## Part 1: Check and Remove Carriage Return

In [77]:
import pandas as pd
df = pd.read_csv('AB_NYC_2019.csv')
df.head()

Unnamed: 0,id,name,host_id,host_name,neighbourhood_group,neighbourhood,latitude,longitude,room_type,price,minimum_nights,number_of_reviews,last_review,reviews_per_month,calculated_host_listings_count,availability_365
0,2539,Clean & quiet apt home by the park,2787,John,Brooklyn,Kensington,40.64749,-73.97237,Private room,149,1,9,10/19/2018,0.21,6,365
1,2595,Skylit Midtown Castle,2845,Jennifer,Manhattan,Midtown,40.75362,-73.98377,Entire home/apt,225,1,45,5/21/2019,0.38,2,355
2,3647,THE VILLAGE OF HARLEM....NEW YORK !,4632,Elisabeth,Manhattan,Harlem,40.80902,-73.9419,Private room,150,3,0,,,1,365
3,3831,Cozy Entire Floor of Brownstone,4869,LisaRoxanne,Brooklyn,Clinton Hill,40.68514,-73.95976,Entire home/apt,89,1,270,7/5/2019,4.64,1,194
4,5022,Entire Apt: Spacious Studio/Loft by central park,7192,Laura,Manhattan,East Harlem,40.79851,-73.94399,Entire home/apt,80,10,9,11/19/2018,0.1,1,0


>**Note**: \
>I already know there's a problem with the row `id = 55476`, where the name contains a carriage return. \
>Here I just list it out to check if the code works.  

In [71]:
df[df["id"] == 255476]

Unnamed: 0,id,name,host_id,host_name,neighbourhood_group,neighbourhood,latitude,longitude,room_type,price,minimum_nights,number_of_reviews,last_review,reviews_per_month,calculated_host_listings_count,availability_365
687,255476,The BLUE OWL:\nVEGETARIAN WBURG W PATIO & BACK...,1302029,Bree,Brooklyn,Williamsburg,40.7116,-73.9529,Private room,89,30,30,5/31/2019,0.8,1,91


In [78]:
df.replace(to_replace = "\n", value = " ", regex = True, inplace = True)

In [73]:
df[df["id"] == 255476]

Unnamed: 0,id,name,host_id,host_name,neighbourhood_group,neighbourhood,latitude,longitude,room_type,price,minimum_nights,number_of_reviews,last_review,reviews_per_month,calculated_host_listings_count,availability_365
687,255476,The BLUE OWL: VEGETARIAN WBURG W PATIO & BACKY...,1302029,Bree,Brooklyn,Williamsburg,40.7116,-73.9529,Private room,89,30,30,5/31/2019,0.8,1,91


The carriage return('\n') in the name has been replaced with space(' ').

In [79]:
df.to_csv("AB_NYC_2019_NEW.csv", sep = ',', encoding = 'UTF-8', index = False)

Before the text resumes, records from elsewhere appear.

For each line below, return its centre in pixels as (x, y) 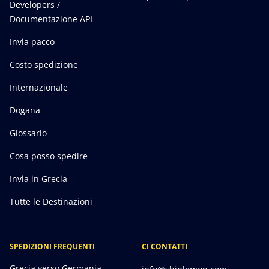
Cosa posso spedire (49, 156)
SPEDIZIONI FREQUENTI (52, 247)
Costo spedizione (44, 65)
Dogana (25, 110)
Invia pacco (32, 42)
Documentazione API (51, 19)
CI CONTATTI (165, 247)
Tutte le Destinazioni (51, 202)
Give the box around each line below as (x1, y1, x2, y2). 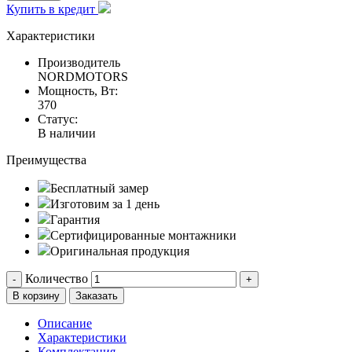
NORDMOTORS (38, 69, 128, 83)
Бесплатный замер (50, 181, 148, 195)
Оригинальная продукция (50, 244, 189, 258)
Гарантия (50, 212, 100, 226)
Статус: (38, 112, 78, 126)
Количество (25, 271, 88, 285)
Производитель (38, 55, 120, 69)
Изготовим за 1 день (50, 196, 159, 211)
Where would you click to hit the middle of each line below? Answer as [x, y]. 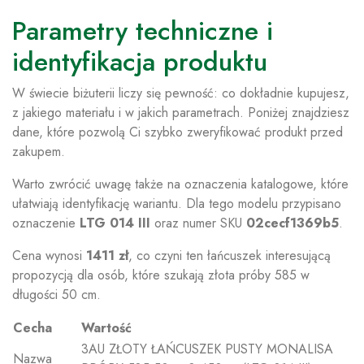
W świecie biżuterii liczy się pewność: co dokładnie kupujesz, [181, 93]
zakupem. [39, 152]
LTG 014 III [115, 223]
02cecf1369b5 [292, 223]
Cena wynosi [49, 256]
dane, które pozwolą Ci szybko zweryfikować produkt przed [178, 132]
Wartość [106, 328]
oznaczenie [46, 223]
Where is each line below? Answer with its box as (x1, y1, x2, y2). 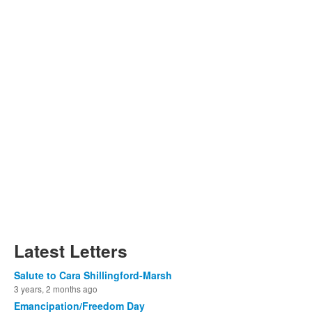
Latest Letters (14, 238, 127, 263)
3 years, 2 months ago (14, 283, 97, 295)
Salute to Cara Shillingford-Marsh (14, 268, 172, 282)
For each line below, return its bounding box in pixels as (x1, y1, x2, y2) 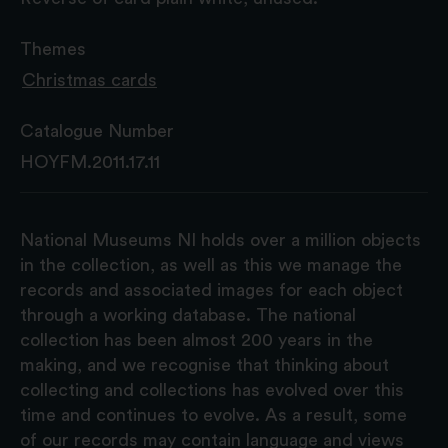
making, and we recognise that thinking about (20, 355, 389, 374)
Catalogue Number (20, 121, 174, 140)
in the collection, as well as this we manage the (20, 255, 402, 274)
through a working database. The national (20, 305, 356, 324)
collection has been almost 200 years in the (20, 330, 373, 349)
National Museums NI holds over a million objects (20, 230, 421, 249)
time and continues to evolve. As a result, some (20, 405, 407, 424)
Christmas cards (22, 70, 157, 89)
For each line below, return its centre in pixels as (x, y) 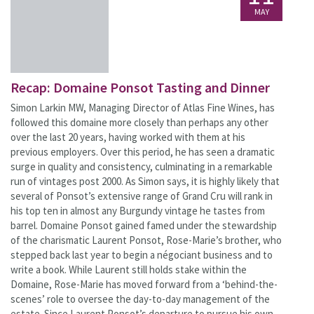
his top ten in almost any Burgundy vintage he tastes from (138, 211)
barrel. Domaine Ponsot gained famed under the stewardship (144, 225)
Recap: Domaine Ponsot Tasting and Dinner (140, 87)
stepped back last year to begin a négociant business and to (142, 255)
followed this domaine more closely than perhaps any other (139, 122)
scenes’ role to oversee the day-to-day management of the (140, 299)
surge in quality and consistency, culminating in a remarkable (142, 166)
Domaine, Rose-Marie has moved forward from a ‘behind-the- (144, 284)
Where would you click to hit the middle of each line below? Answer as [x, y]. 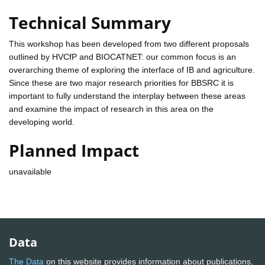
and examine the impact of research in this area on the [111, 109]
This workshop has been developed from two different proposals [129, 43]
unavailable [30, 171]
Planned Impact [74, 150]
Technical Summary [90, 22]
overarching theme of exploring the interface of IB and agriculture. [132, 70]
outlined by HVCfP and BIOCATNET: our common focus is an [122, 56]
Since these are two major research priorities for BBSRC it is [121, 83]
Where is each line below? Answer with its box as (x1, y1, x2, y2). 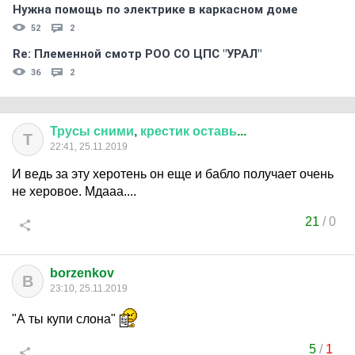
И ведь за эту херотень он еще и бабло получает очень (12, 167, 334, 181)
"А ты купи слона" (12, 312, 119, 326)
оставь (193, 124, 237, 138)
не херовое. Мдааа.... (12, 185, 136, 198)
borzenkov (50, 266, 114, 280)
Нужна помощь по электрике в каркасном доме (13, 2, 298, 17)
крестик (140, 124, 189, 138)
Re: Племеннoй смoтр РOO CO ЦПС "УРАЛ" (13, 47, 261, 61)
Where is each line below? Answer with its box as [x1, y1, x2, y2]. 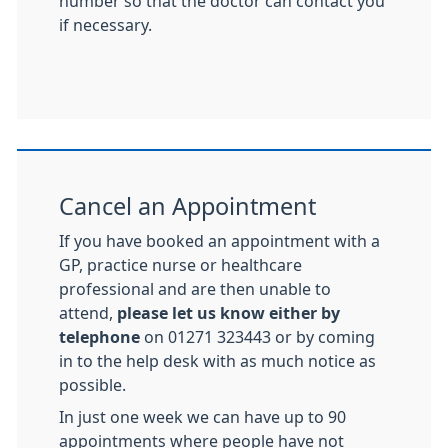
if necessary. [59, 17, 152, 33]
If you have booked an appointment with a [59, 233, 380, 249]
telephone [59, 329, 140, 345]
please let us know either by [117, 305, 340, 321]
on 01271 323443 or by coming [140, 329, 375, 345]
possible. [59, 377, 126, 393]
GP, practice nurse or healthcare [59, 257, 302, 273]
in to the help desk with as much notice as [59, 353, 376, 369]

## Part 2: About CSV Encoding
In this part, I'll explore whether we can figure out the encoding type of CSV files using the csv module.

In [75]:
# Check encoding type of the file

import csv
data = open("AB_NYC_2019.csv", "r") 
print("Encoding of the file: ", data)

Encoding of the file:  <_io.TextIOWrapper name='AB_NYC_2019.csv' mode='r' encoding='cp1252'>


In [76]:
df = pd.read_csv('AB_NYC_2019.csv', encoding = "cp1252")

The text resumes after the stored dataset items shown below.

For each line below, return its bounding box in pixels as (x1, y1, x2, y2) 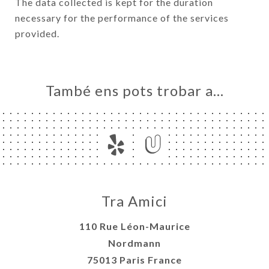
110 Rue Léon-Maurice (79, 220, 190, 232)
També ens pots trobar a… (45, 82, 224, 100)
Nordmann (108, 237, 161, 249)
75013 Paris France (87, 254, 182, 266)
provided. (15, 27, 59, 39)
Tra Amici (101, 192, 168, 210)
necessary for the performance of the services (15, 11, 229, 23)
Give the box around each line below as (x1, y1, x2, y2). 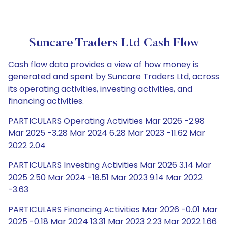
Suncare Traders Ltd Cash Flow (28, 37, 199, 49)
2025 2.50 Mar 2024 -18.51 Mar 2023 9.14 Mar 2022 (8, 172, 203, 183)
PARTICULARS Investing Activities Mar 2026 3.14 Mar (8, 159, 211, 171)
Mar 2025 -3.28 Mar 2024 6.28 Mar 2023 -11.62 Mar (8, 127, 205, 139)
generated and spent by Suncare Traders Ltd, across (8, 71, 219, 82)
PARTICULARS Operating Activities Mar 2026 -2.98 (8, 115, 205, 127)
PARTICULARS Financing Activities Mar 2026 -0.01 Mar (8, 204, 218, 215)
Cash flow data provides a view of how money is (8, 59, 198, 70)
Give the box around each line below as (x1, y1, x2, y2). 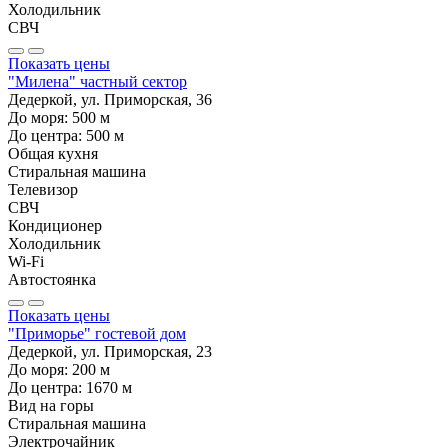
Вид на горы (8, 396, 94, 414)
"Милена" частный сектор (8, 72, 187, 90)
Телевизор (8, 180, 78, 198)
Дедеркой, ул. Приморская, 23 (8, 342, 212, 360)
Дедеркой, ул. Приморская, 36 (8, 90, 212, 108)
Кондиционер (8, 216, 102, 234)
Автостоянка (8, 270, 96, 288)
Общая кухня (8, 144, 98, 162)
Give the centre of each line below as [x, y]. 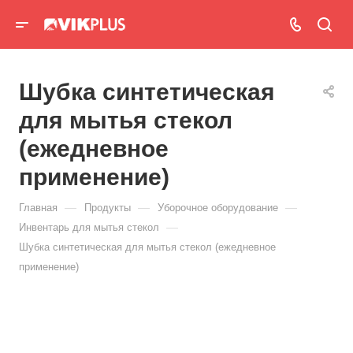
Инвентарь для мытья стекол [89, 227]
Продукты [108, 208]
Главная [38, 208]
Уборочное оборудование [218, 208]
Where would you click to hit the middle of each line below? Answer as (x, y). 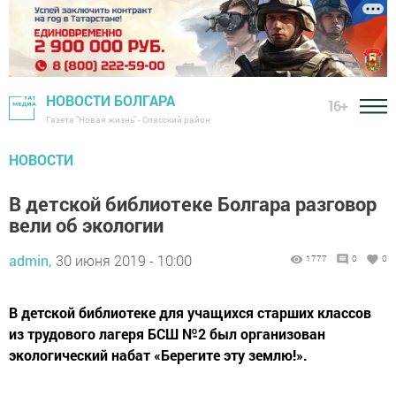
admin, (30, 261)
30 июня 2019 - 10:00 (124, 261)
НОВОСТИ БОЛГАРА (110, 101)
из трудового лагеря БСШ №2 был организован (167, 334)
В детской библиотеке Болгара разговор (193, 204)
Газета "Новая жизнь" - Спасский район (128, 120)
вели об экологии (86, 225)
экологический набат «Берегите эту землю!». (158, 355)

UnicodeDecodeError: 'charmap' codec can't decode byte 0x90 in position 44996: character maps to <undefined>

If we execute the above line, we will get a decode error message. Since the file `AB_NYC_2019.csv` is not encoded through `cp1252`. \
**Then why csv module shows us that the encoding type of the file is** `cp1252`**?**\
According to the document of [open](https://docs.python.org/3/library/functions.html#open) function, the default encoding is platform dependent (whatever locale.getencoding() returns).

In [57]:
import locale
locale.getencoding()

'cp1252'

After analyzing the above results, it is obvious that trying to obtain the encoding type of CSV files through the open() function is not a good choice. Since regardless of whether the actual encoding type is UTF-8, the open() function consistently returns cp1252.